Records drawn from a dataset:
- - -
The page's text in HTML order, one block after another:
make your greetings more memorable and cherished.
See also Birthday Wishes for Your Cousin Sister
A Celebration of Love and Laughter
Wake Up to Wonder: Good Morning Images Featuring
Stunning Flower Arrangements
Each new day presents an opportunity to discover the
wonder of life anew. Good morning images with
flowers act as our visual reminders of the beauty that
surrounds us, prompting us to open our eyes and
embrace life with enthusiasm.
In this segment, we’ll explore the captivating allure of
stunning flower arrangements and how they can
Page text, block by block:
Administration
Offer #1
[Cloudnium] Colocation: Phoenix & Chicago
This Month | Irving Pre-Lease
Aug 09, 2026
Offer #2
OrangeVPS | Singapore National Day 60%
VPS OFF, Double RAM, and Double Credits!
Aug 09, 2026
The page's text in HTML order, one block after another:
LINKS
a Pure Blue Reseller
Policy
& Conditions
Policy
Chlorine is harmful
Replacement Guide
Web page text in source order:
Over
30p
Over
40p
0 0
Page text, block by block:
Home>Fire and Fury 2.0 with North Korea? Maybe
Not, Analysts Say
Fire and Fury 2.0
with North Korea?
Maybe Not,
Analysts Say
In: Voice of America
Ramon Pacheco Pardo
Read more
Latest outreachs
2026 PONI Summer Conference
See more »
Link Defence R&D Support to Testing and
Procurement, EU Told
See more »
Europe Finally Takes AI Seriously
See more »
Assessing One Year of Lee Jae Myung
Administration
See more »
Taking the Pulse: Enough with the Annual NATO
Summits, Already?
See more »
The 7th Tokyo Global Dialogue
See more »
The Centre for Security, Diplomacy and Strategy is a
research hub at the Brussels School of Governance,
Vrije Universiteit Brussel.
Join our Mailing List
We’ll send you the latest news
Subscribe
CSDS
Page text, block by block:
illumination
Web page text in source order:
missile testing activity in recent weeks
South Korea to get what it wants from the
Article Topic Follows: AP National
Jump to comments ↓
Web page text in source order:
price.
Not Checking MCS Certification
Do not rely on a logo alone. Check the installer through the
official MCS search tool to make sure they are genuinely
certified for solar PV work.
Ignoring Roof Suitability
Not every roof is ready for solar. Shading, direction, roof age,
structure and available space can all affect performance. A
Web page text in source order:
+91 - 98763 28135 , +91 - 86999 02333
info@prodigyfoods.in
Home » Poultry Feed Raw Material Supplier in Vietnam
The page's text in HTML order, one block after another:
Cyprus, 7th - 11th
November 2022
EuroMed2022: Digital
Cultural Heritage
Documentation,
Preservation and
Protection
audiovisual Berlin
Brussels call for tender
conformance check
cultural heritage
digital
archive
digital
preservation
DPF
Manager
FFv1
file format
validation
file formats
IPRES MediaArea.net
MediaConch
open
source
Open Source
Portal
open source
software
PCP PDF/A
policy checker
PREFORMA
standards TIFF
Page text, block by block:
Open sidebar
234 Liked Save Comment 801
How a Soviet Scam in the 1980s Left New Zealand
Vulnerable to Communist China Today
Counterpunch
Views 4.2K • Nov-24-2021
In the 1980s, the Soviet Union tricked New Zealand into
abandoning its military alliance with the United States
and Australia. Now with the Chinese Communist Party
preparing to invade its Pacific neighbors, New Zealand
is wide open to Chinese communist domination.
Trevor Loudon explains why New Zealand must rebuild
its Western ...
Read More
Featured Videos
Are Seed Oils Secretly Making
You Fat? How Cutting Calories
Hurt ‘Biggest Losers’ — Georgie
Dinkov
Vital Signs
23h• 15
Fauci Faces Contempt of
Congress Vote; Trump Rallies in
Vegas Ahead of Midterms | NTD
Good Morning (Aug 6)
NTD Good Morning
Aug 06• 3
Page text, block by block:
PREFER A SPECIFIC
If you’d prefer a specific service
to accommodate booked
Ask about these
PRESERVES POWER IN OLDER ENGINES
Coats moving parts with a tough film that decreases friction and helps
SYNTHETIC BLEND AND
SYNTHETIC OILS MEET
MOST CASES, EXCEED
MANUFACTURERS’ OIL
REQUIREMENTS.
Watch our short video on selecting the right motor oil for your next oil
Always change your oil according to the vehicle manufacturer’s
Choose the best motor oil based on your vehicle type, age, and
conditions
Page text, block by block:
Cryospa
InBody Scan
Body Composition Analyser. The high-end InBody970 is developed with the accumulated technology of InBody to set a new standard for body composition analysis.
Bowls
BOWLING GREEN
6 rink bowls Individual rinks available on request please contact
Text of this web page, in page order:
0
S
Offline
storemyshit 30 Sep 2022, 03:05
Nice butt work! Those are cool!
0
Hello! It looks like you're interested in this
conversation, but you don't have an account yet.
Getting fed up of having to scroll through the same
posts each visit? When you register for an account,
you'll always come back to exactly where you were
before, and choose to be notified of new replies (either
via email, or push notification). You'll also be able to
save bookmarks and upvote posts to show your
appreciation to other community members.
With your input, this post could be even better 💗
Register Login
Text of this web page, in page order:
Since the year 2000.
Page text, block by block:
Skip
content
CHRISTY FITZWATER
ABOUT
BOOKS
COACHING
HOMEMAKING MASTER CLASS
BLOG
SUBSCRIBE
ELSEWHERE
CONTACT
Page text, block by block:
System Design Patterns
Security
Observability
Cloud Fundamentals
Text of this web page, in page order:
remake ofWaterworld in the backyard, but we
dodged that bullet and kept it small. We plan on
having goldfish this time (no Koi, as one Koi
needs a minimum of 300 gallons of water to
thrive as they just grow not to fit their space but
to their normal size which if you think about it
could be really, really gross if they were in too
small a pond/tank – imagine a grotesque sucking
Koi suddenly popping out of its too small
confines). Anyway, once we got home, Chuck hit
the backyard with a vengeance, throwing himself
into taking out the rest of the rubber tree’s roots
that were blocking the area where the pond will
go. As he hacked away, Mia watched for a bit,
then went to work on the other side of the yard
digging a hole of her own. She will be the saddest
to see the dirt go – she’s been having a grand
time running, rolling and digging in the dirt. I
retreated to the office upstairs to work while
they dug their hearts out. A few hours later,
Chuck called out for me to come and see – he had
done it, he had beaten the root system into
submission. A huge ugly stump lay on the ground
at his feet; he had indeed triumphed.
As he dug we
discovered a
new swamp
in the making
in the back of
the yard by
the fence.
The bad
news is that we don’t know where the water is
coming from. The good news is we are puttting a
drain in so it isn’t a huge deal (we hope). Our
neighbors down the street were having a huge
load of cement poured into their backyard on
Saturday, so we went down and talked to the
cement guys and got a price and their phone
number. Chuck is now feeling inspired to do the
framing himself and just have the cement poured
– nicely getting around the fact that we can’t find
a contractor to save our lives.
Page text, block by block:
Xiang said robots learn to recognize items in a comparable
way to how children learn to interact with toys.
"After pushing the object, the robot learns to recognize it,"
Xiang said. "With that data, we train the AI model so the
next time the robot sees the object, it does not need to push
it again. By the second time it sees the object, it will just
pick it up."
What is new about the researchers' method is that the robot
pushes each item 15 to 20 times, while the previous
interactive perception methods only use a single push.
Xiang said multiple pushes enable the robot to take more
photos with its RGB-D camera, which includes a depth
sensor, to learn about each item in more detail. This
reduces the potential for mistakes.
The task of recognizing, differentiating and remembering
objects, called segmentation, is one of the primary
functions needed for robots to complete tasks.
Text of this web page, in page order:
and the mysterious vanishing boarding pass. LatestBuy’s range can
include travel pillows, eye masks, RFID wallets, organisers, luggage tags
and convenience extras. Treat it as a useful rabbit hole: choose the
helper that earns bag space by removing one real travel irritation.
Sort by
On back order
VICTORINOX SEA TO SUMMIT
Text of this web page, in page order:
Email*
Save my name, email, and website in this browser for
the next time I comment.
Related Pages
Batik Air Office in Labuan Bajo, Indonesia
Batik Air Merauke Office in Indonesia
- - -
■ Problem: All records above need to be set down again exactly as written.

■ Solution for this exercise:
The page's text in HTML order, one block after another:
make your greetings more memorable and cherished.
See also Birthday Wishes for Your Cousin Sister
A Celebration of Love and Laughter
Wake Up to Wonder: Good Morning Images Featuring
Stunning Flower Arrangements
Each new day presents an opportunity to discover the
wonder of life anew. Good morning images with
flowers act as our visual reminders of the beauty that
surrounds us, prompting us to open our eyes and
embrace life with enthusiasm.
In this segment, we’ll explore the captivating allure of
stunning flower arrangements and how they can
Page text, block by block:
Administration
Offer #1
[Cloudnium] Colocation: Phoenix & Chicago
This Month | Irving Pre-Lease
Aug 09, 2026
Offer #2
OrangeVPS | Singapore National Day 60%
VPS OFF, Double RAM, and Double Credits!
Aug 09, 2026
The page's text in HTML order, one block after another:
LINKS
a Pure Blue Reseller
Policy
& Conditions
Policy
Chlorine is harmful
Replacement Guide
Web page text in source order:
Over
30p
Over
40p
0 0
Page text, block by block:
Home>Fire and Fury 2.0 with North Korea? Maybe
Not, Analysts Say
Fire and Fury 2.0
with North Korea?
Maybe Not,
Analysts Say
In: Voice of America
Ramon Pacheco Pardo
Read more
Latest outreachs
2026 PONI Summer Conference
See more »
Link Defence R&D Support to Testing and
Procurement, EU Told
See more »
Europe Finally Takes AI Seriously
See more »
Assessing One Year of Lee Jae Myung
Administration
See more »
Taking the Pulse: Enough with the Annual NATO
Summits, Already?
See more »
The 7th Tokyo Global Dialogue
See more »
The Centre for Security, Diplomacy and Strategy is a
research hub at the Brussels School of Governance,
Vrije Universiteit Brussel.
Join our Mailing List
We’ll send you the latest news
Subscribe
CSDS
Page text, block by block:
illumination
Web page text in source order:
missile testing activity in recent weeks
South Korea to get what it wants from the
Article Topic Follows: AP National
Jump to comments ↓
Web page text in source order:
price.
Not Checking MCS Certification
Do not rely on a logo alone. Check the installer through the
official MCS search tool to make sure they are genuinely
certified for solar PV work.
Ignoring Roof Suitability
Not every roof is ready for solar. Shading, direction, roof age,
structure and available space can all affect performance. A
Web page text in source order:
+91 - 98763 28135 , +91 - 86999 02333
info@prodigyfoods.in
Home » Poultry Feed Raw Material Supplier in Vietnam
The page's text in HTML order, one block after another:
Cyprus, 7th - 11th
November 2022
EuroMed2022: Digital
Cultural Heritage
Documentation,
Preservation and
Protection
audiovisual Berlin
Brussels call for tender
conformance check
cultural heritage
digital
archive
digital
preservation
DPF
Manager
FFv1
file format
validation
file formats
IPRES MediaArea.net
MediaConch
open
source
Open Source
Portal
open source
software
PCP PDF/A
policy checker
PREFORMA
standards TIFF
Page text, block by block:
Open sidebar
234 Liked Save Comment 801
How a Soviet Scam in the 1980s Left New Zealand
Vulnerable to Communist China Today
Counterpunch
Views 4.2K • Nov-24-2021
In the 1980s, the Soviet Union tricked New Zealand into
abandoning its military alliance with the United States
and Australia. Now with the Chinese Communist Party
preparing to invade its Pacific neighbors, New Zealand
is wide open to Chinese communist domination.
Trevor Loudon explains why New Zealand must rebuild
its Western ...
Read More
Featured Videos
Are Seed Oils Secretly Making
You Fat? How Cutting Calories
Hurt ‘Biggest Losers’ — Georgie
Dinkov
Vital Signs
23h• 15
Fauci Faces Contempt of
Congress Vote; Trump Rallies in
Vegas Ahead of Midterms | NTD
Good Morning (Aug 6)
NTD Good Morning
Aug 06• 3
Page text, block by block:
PREFER A SPECIFIC
If you’d prefer a specific service
to accommodate booked
Ask about these
PRESERVES POWER IN OLDER ENGINES
Coats moving parts with a tough film that decreases friction and helps
SYNTHETIC BLEND AND
SYNTHETIC OILS MEET
MOST CASES, EXCEED
MANUFACTURERS’ OIL
REQUIREMENTS.
Watch our short video on selecting the right motor oil for your next oil
Always change your oil according to the vehicle manufacturer’s
Choose the best motor oil based on your vehicle type, age, and
conditions
Page text, block by block:
Cryospa
InBody Scan
Body Composition Analyser. The high-end InBody970 is developed with the accumulated technology of InBody to set a new standard for body composition analysis.
Bowls
BOWLING GREEN
6 rink bowls Individual rinks available on request please contact
Text of this web page, in page order:
0
S
Offline
storemyshit 30 Sep 2022, 03:05
Nice butt work! Those are cool!
0
Hello! It looks like you're interested in this
conversation, but you don't have an account yet.
Getting fed up of having to scroll through the same
posts each visit? When you register for an account,
you'll always come back to exactly where you were
before, and choose to be notified of new replies (either
via email, or push notification). You'll also be able to
save bookmarks and upvote posts to show your
appreciation to other community members.
With your input, this post could be even better 💗
Register Login
Text of this web page, in page order:
Since the year 2000.
Page text, block by block:
Skip
content
CHRISTY FITZWATER
ABOUT
BOOKS
COACHING
HOMEMAKING MASTER CLASS
BLOG
SUBSCRIBE
ELSEWHERE
CONTACT
Page text, block by block:
System Design Patterns
Security
Observability
Cloud Fundamentals
Text of this web page, in page order:
remake ofWaterworld in the backyard, but we
dodged that bullet and kept it small. We plan on
having goldfish this time (no Koi, as one Koi
needs a minimum of 300 gallons of water to
thrive as they just grow not to fit their space but
to their normal size which if you think about it
could be really, really gross if they were in too
small a pond/tank – imagine a grotesque sucking
Koi suddenly popping out of its too small
confines). Anyway, once we got home, Chuck hit
the backyard with a vengeance, throwing himself
into taking out the rest of the rubber tree’s roots
that were blocking the area where the pond will
go. As he hacked away, Mia watched for a bit,
then went to work on the other side of the yard
digging a hole of her own. She will be the saddest
to see the dirt go – she’s been having a grand
time running, rolling and digging in the dirt. I
retreated to the office upstairs to work while
they dug their hearts out. A few hours later,
Chuck called out for me to come and see – he had
done it, he had beaten the root system into
submission. A huge ugly stump lay on the ground
at his feet; he had indeed triumphed.
As he dug we
discovered a
new swamp
in the making
in the back of
the yard by
the fence.
The bad
news is that we don’t know where the water is
coming from. The good news is we are puttting a
drain in so it isn’t a huge deal (we hope). Our
neighbors down the street were having a huge
load of cement poured into their backyard on
Saturday, so we went down and talked to the
cement guys and got a price and their phone
number. Chuck is now feeling inspired to do the
framing himself and just have the cement poured
– nicely getting around the fact that we can’t find
a contractor to save our lives.
Page text, block by block:
Xiang said robots learn to recognize items in a comparable
way to how children learn to interact with toys.
"After pushing the object, the robot learns to recognize it,"
Xiang said. "With that data, we train the AI model so the
next time the robot sees the object, it does not need to push
it again. By the second time it sees the object, it will just
pick it up."
What is new about the researchers' method is that the robot
pushes each item 15 to 20 times, while the previous
interactive perception methods only use a single push.
Xiang said multiple pushes enable the robot to take more
photos with its RGB-D camera, which includes a depth
sensor, to learn about each item in more detail. This
reduces the potential for mistakes.
The task of recognizing, differentiating and remembering
objects, called segmentation, is one of the primary
functions needed for robots to complete tasks.
Text of this web page, in page order:
and the mysterious vanishing boarding pass. LatestBuy’s range can
include travel pillows, eye masks, RFID wallets, organisers, luggage tags
and convenience extras. Treat it as a useful rabbit hole: choose the
helper that earns bag space by removing one real travel irritation.
Sort by
On back order
VICTORINOX SEA TO SUMMIT
Text of this web page, in page order:
Email*
Save my name, email, and website in this browser for
the next time I comment.
Related Pages
Batik Air Office in Labuan Bajo, Indonesia
Batik Air Merauke Office in Indonesia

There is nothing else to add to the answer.